━━ Dataset extract ━━

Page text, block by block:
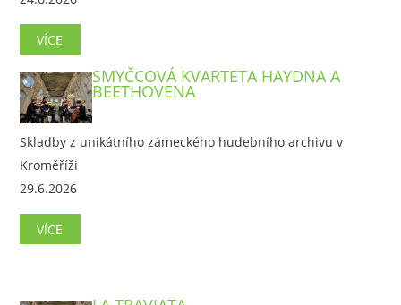
VÍCE
SMYČCOVÁ KVARTETA HAYDNA A
BEETHOVENA
Skladby z unikátního zámeckého hudebního archivu v
Kroměříži
29.6.2026
VÍCE
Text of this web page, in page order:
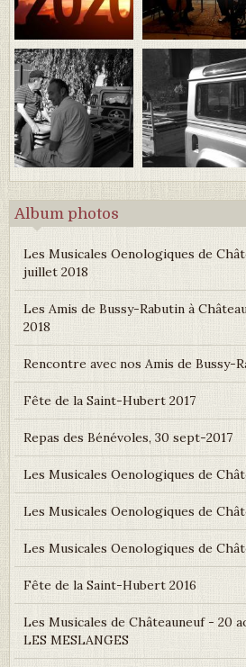
Album photos
Les Musicales Oenologiques de
juillet 2018
Les Amis de Bussy-Rabutin à
2018
Rencontre avec nos Amis de Bussy-
Fête de la Saint-Hubert 2017
Repas des Bénévoles, 30 sept-2017
Les Musicales Oenologiques de
Les Musicales Oenologiques de
Les Musicales Oenologiques de
Fête de la Saint-Hubert 2016
Les Musicales de Châteauneuf - 20
LES MESLANGES
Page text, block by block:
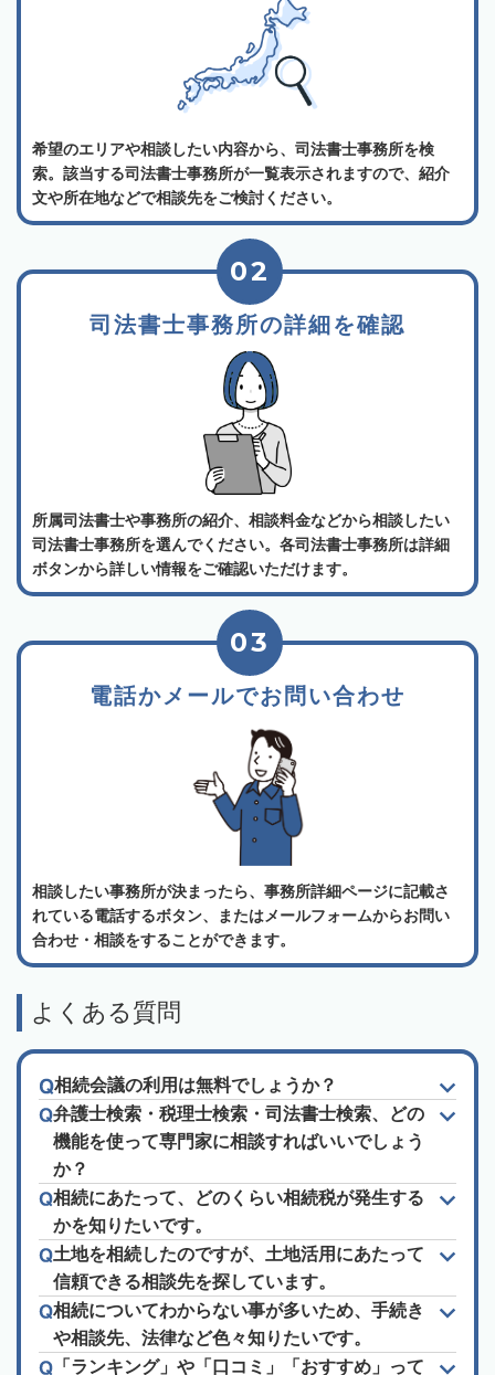
希望のエリアや相談したい内容から、司法書士事務所を検
索。該当する司法書士事務所が一覧表示されますので、紹介
文や所在地などで相談先をご検討ください。
司法書士事務所の詳細を確認
02
所属司法書士や事務所の紹介、相談料金などから相談したい
司法書士事務所を選んでください。各司法書士事務所は詳細
ボタンから詳しい情報をご確認いただけます。
電話かメールでお問い合わせ
03
相談したい事務所が決まったら、事務所詳細ページに記載さ
れている電話するボタン、またはメールフォームからお問い
合わせ・相談をすることができます。
よくある質問
相続会議の利用は無料でしょうか？
弁護士検索・税理士検索・司法書士検索、どの
機能を使って専門家に相談すればいいでしょう
か？
相続にあたって、どのくらい相続税が発生する
かを知りたいです。
土地を相続したのですが、土地活用にあたって
信頼できる相談先を探しています。
相続についてわからない事が多いため、手続き
や相談先、法律など色々知りたいです。
「ランキング」や「口コミ」「おすすめ」って
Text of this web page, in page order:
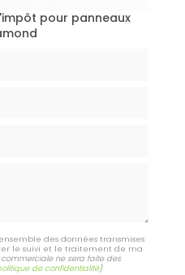
pour panneaux
des données transmises
le suivi et le traitement de ma
ne sera faite des
de confidentialité)
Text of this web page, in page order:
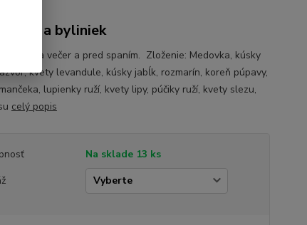
ovocia a byliniek
nápoj na večer a pred spaním. Zloženie: Medovka, kúsky
kvety levandule, kúsky jabĺk, rozmarín, koreň púpavy,
lupienky ruží, kvety lipy, púčiky ruží, kvety slezu,
celý popis
Na sklade 13 ks
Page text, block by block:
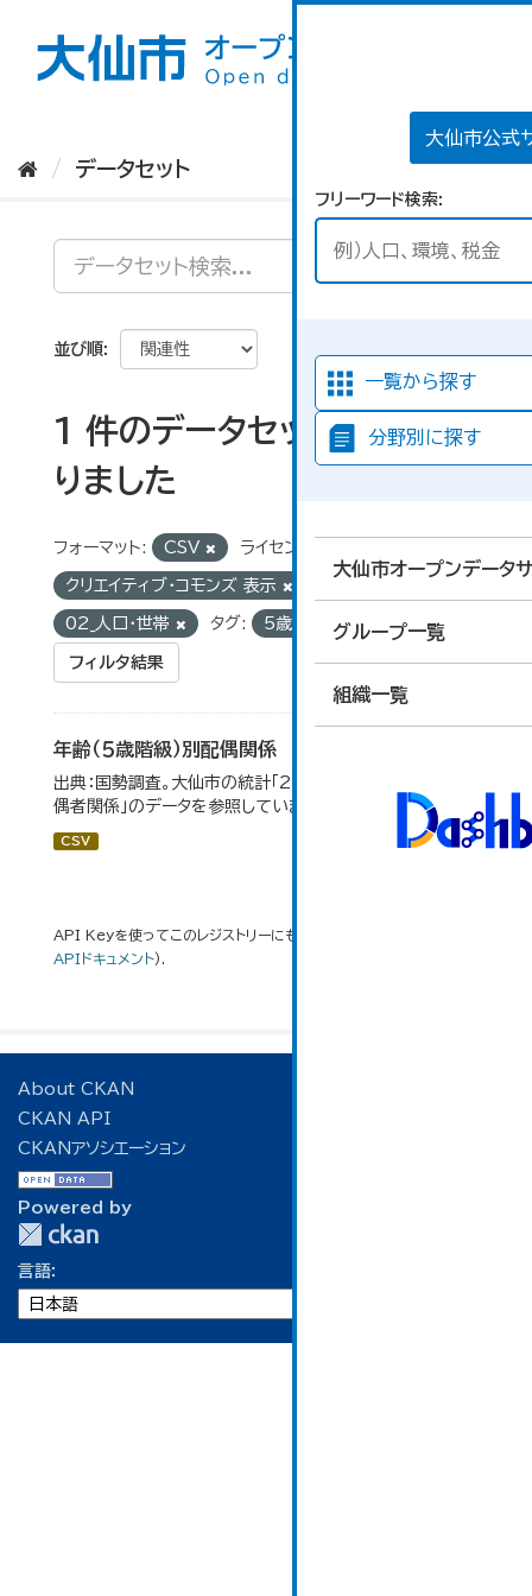
大仙市公式
フリーワード検索
一覧から探す
分野別に探す
大仙市オープンデータ
グループ一覧
組織一覧
データセット
並び順
1 件のデータセットが見つか
りました
フォーマット: CSV ライセンス:
クリエイティブ・コモンズ 表示
02_人口・世帯 タグ: 5歳階級 配偶関係
フィルタ結果
年齢（５歳階級）別配偶関係
出典：国勢調査。大仙市の統計「2-12 年齢（5歳階級）別配
偶者関係」のデータを参照しています。
CSV
API Keyを使ってこのレジストリーにもアクセス可能です
APIドキュメント).
About CKAN
CKAN API
CKANアソシエーション
Powered by
言語
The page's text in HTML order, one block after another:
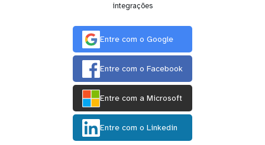
integrações
Entre com o Google
Entre com o Facebook
Entre com a Microsoft
Entre com o Linkedin
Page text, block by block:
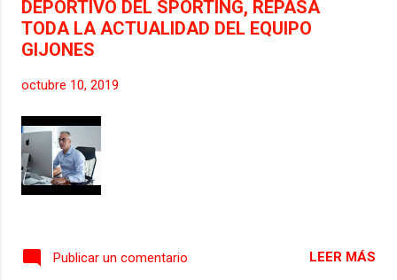
DEPORTIVO DEL SPORTING, REPASA
TODA LA ACTUALIDAD DEL EQUIPO
GIJONES
octubre 10, 2019
Publicar un comentario LEER MÁS
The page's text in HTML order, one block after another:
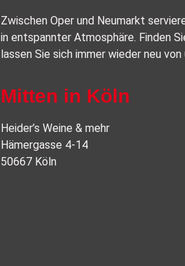
Zwischen Oper und Neumarkt
in entspannter Atmosphäre. Finden
lassen Sie sich immer wieder neu von
Mitten in Köln
Heider’s Weine & mehr
Hämergasse 4-14
50667 Köln
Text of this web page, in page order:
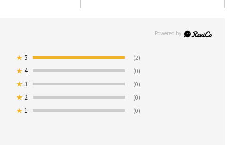
★5 (2)
★4 (0)
★3 (0)
★ 2 (0)
★ 1 (0)
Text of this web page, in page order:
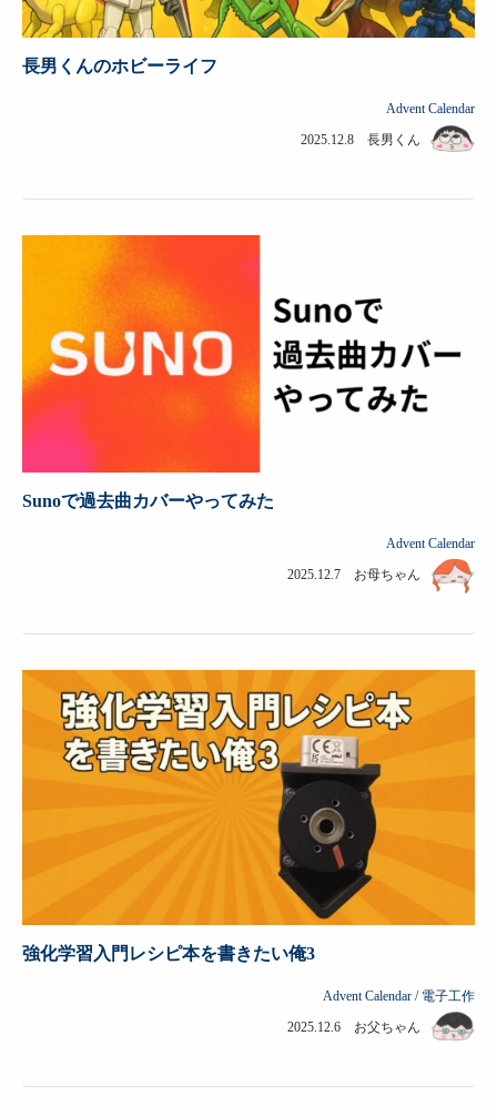
長男くんのホビーライフ
Advent Calendar
2025.12.8 長男くん
Sunoで過去曲カバーやってみた
Advent Calendar
2025.12.7 お母ちゃん
強化学習入門レシピ本を書きたい俺3
Advent Calendar / 電子工作
2025.12.6 お父ちゃん
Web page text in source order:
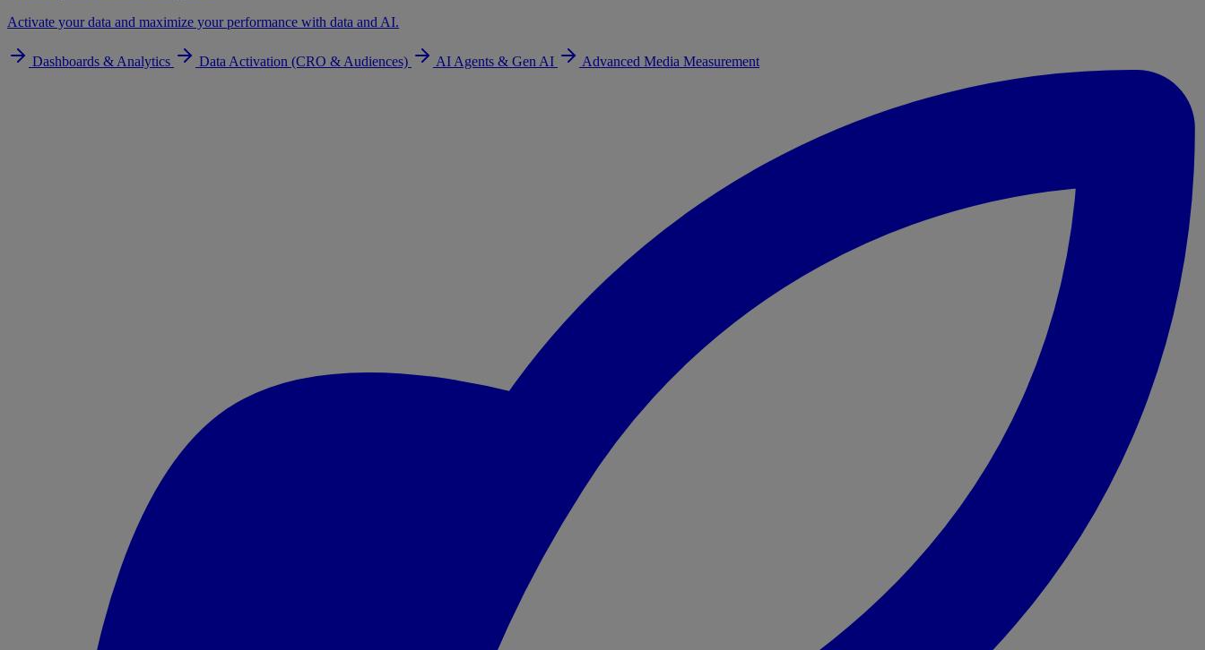
Activate your data and maximize your performance with data and AI.
Dashboards & Analytics Data Activation (CRO & Audiences) AI Agents & Gen AI Advanced Media Measurement
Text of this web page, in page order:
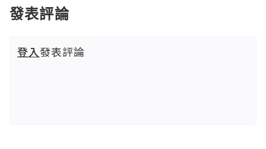
發表評論
登入發表評論
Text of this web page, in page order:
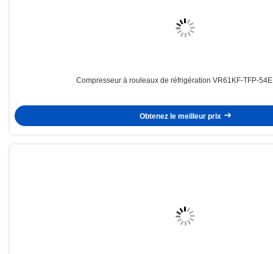
Compresseur à rouleaux de réfrigération VR61KF-TFP-
Obtenez le meilleur prix
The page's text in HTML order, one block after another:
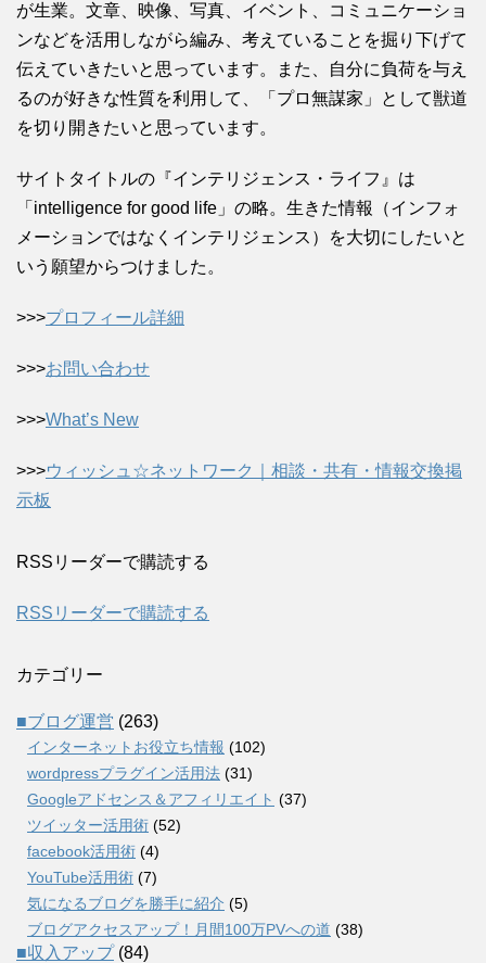
が生業。文章、映像、写真、イベント、コミュニケーショ
ンなどを活用しながら編み、考えていることを掘り下げて
伝えていきたいと思っています。また、自分に負荷を与え
るのが好きな性質を利用して、「プロ無謀家」として獣道
を切り開きたいと思っています。
サイトタイトルの『インテリジェンス・ライフ』は
「intelligence for good life」の略。生きた情報（インフォ
メーションではなくインテリジェンス）を大切にしたいと
いう願望からつけました。
>>>プロフィール詳細
>>>お問い合わせ
>>>What’s New
>>>ウィッシュ☆ネットワーク｜相談・共有・情報交換掲
示板
RSSリーダーで購読する
RSSリーダーで購読する
カテゴリー
■ブログ運営 (263)
インターネットお役立ち情報 (102)
wordpressプラグイン活用法 (31)
Googleアドセンス＆アフィリエイト (37)
ツイッター活用術 (52)
facebook活用術 (4)
YouTube活用術 (7)
気になるブログを勝手に紹介 (5)
ブログアクセスアップ！月間100万PVへの道 (38)
■収入アップ(84)
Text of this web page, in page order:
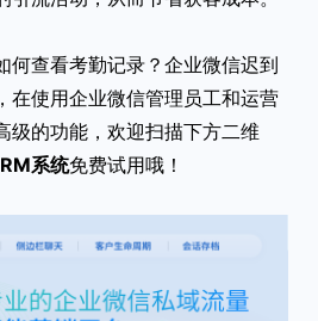
何查看考勤记录？企业微信迟到
在使用企业微信管理员工和运营
级的功能，欢迎扫描下方二维
系统免费试用哦！

━━━

Activity: Please retype every record above exactly, leaving out the pictures.

Response area:
Page text, block by block:
VÍCE
SMYČCOVÁ KVARTETA HAYDNA A
BEETHOVENA
Skladby z unikátního zámeckého hudebního archivu v
Kroměříži
29.6.2026
VÍCE
Text of this web page, in page order:
Album photos
Les Musicales Oenologiques de
juillet 2018
Les Amis de Bussy-Rabutin à
2018
Rencontre avec nos Amis de Bussy-
Fête de la Saint-Hubert 2017
Repas des Bénévoles, 30 sept-2017
Les Musicales Oenologiques de
Les Musicales Oenologiques de
Les Musicales Oenologiques de
Fête de la Saint-Hubert 2016
Les Musicales de Châteauneuf - 20
LES MESLANGES
Page text, block by block:
希望のエリアや相談したい内容から、司法書士事務所を検
索。該当する司法書士事務所が一覧表示されますので、紹介
文や所在地などで相談先をご検討ください。
司法書士事務所の詳細を確認
02
所属司法書士や事務所の紹介、相談料金などから相談したい
司法書士事務所を選んでください。各司法書士事務所は詳細
ボタンから詳しい情報をご確認いただけます。
電話かメールでお問い合わせ
03
相談したい事務所が決まったら、事務所詳細ページに記載さ
れている電話するボタン、またはメールフォームからお問い
合わせ・相談をすることができます。
よくある質問
相続会議の利用は無料でしょうか？
弁護士検索・税理士検索・司法書士検索、どの
機能を使って専門家に相談すればいいでしょう
か？
相続にあたって、どのくらい相続税が発生する
かを知りたいです。
土地を相続したのですが、土地活用にあたって
信頼できる相談先を探しています。
相続についてわからない事が多いため、手続き
や相談先、法律など色々知りたいです。
「ランキング」や「口コミ」「おすすめ」って
Text of this web page, in page order:
pour panneaux
des données transmises
le suivi et le traitement de ma
ne sera faite des
de confidentialité)
Text of this web page, in page order:
ovocia a byliniek
nápoj na večer a pred spaním. Zloženie: Medovka, kúsky
kvety levandule, kúsky jabĺk, rozmarín, koreň púpavy,
lupienky ruží, kvety lipy, púčiky ruží, kvety slezu,
celý popis
Na sklade 13 ks
Page text, block by block:
大仙市公式
フリーワード検索
一覧から探す
分野別に探す
大仙市オープンデータ
グループ一覧
組織一覧
データセット
並び順
1 件のデータセットが見つか
りました
フォーマット: CSV ライセンス:
クリエイティブ・コモンズ 表示
02_人口・世帯 タグ: 5歳階級 配偶関係
フィルタ結果
年齢（５歳階級）別配偶関係
出典：国勢調査。大仙市の統計「2-12 年齢（5歳階級）別配
偶者関係」のデータを参照しています。
CSV
API Keyを使ってこのレジストリーにもアクセス可能です
APIドキュメント).
About CKAN
CKAN API
CKANアソシエーション
Powered by
言語
The page's text in HTML order, one block after another:
integrações
Entre com o Google
Entre com o Facebook
Entre com a Microsoft
Entre com o Linkedin
Page text, block by block:
DEPORTIVO DEL SPORTING, REPASA
TODA LA ACTUALIDAD DEL EQUIPO
GIJONES
octubre 10, 2019
Publicar un comentario LEER MÁS
The page's text in HTML order, one block after another:
Zwischen Oper und Neumarkt
in entspannter Atmosphäre. Finden
lassen Sie sich immer wieder neu von
Mitten in Köln
Heider’s Weine & mehr
Hämergasse 4-14
50667 Köln
Text of this web page, in page order:
★5 (2)
★4 (0)
★3 (0)
★ 2 (0)
★ 1 (0)
Text of this web page, in page order:
長男くんのホビーライフ
Advent Calendar
2025.12.8 長男くん
Sunoで過去曲カバーやってみた
Advent Calendar
2025.12.7 お母ちゃん
強化学習入門レシピ本を書きたい俺3
Advent Calendar / 電子工作
2025.12.6 お父ちゃん
Web page text in source order:
Activate your data and maximize your performance with data and AI.
Dashboards & Analytics Data Activation (CRO & Audiences) AI Agents & Gen AI Advanced Media Measurement
Text of this web page, in page order:
發表評論
登入發表評論
Text of this web page, in page order:
Compresseur à rouleaux de réfrigération VR61KF-TFP-
Obtenez le meilleur prix
The page's text in HTML order, one block after another:
が生業。文章、映像、写真、イベント、コミュニケーショ
ンなどを活用しながら編み、考えていることを掘り下げて
伝えていきたいと思っています。また、自分に負荷を与え
るのが好きな性質を利用して、「プロ無謀家」として獣道
を切り開きたいと思っています。
サイトタイトルの『インテリジェンス・ライフ』は
「intelligence for good life」の略。生きた情報（インフォ
メーションではなくインテリジェンス）を大切にしたいと
いう願望からつけました。
>>>プロフィール詳細
>>>お問い合わせ
>>>What’s New
>>>ウィッシュ☆ネットワーク｜相談・共有・情報交換掲
示板
RSSリーダーで購読する
RSSリーダーで購読する
カテゴリー
■ブログ運営 (263)
インターネットお役立ち情報 (102)
wordpressプラグイン活用法 (31)
Googleアドセンス＆アフィリエイト (37)
ツイッター活用術 (52)
facebook活用術 (4)
YouTube活用術 (7)
気になるブログを勝手に紹介 (5)
ブログアクセスアップ！月間100万PVへの道 (38)
■収入アップ(84)
Text of this web page, in page order:
何查看考勤记录？企业微信迟到
在使用企业微信管理员工和运营
级的功能，欢迎扫描下方二维
系统免费试用哦！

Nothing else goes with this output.